▶ Work required: Your answer must be the records below, repeated exactly, with every picture left out.

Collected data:
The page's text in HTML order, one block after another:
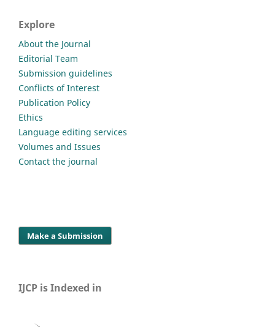
Explore
About the Journal
Editorial Team
Submission guidelines
Conflicts of Interest
Publication Policy
Ethics
Language editing services
Volumes and Issues
Contact the journal
Make a Submission
IJCP is Indexed in
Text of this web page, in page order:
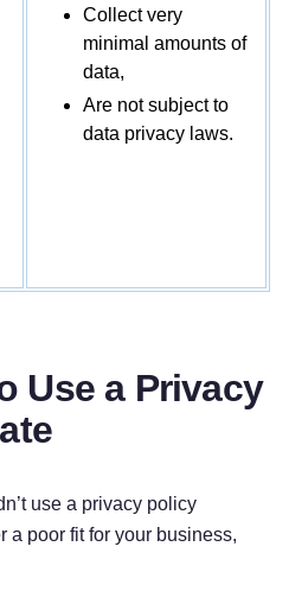
with which types of
information?
in specific situations and
of third parties.
to be 100%
or guarantee that
access, steal, or modify
Collect very
minimal amounts of
data,
Are not subject to
data privacy laws.
Use a Privacy
use a privacy policy
a poor fit for your business,
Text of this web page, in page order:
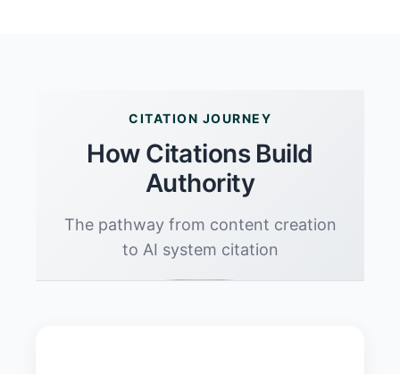
CITATION JOURNEY
How Citations Build
Authority
The pathway from content creation
to AI system citation

▶ Result for this exercise:
The page's text in HTML order, one block after another:
Explore
About the Journal
Editorial Team
Submission guidelines
Conflicts of Interest
Publication Policy
Ethics
Language editing services
Volumes and Issues
Contact the journal
Make a Submission
IJCP is Indexed in
Text of this web page, in page order:
with which types of
information?
in specific situations and
of third parties.
to be 100%
or guarantee that
access, steal, or modify
Collect very
minimal amounts of
data,
Are not subject to
data privacy laws.
Use a Privacy
use a privacy policy
a poor fit for your business,
Text of this web page, in page order:
CITATION JOURNEY
How Citations Build
Authority
The pathway from content creation
to AI system citation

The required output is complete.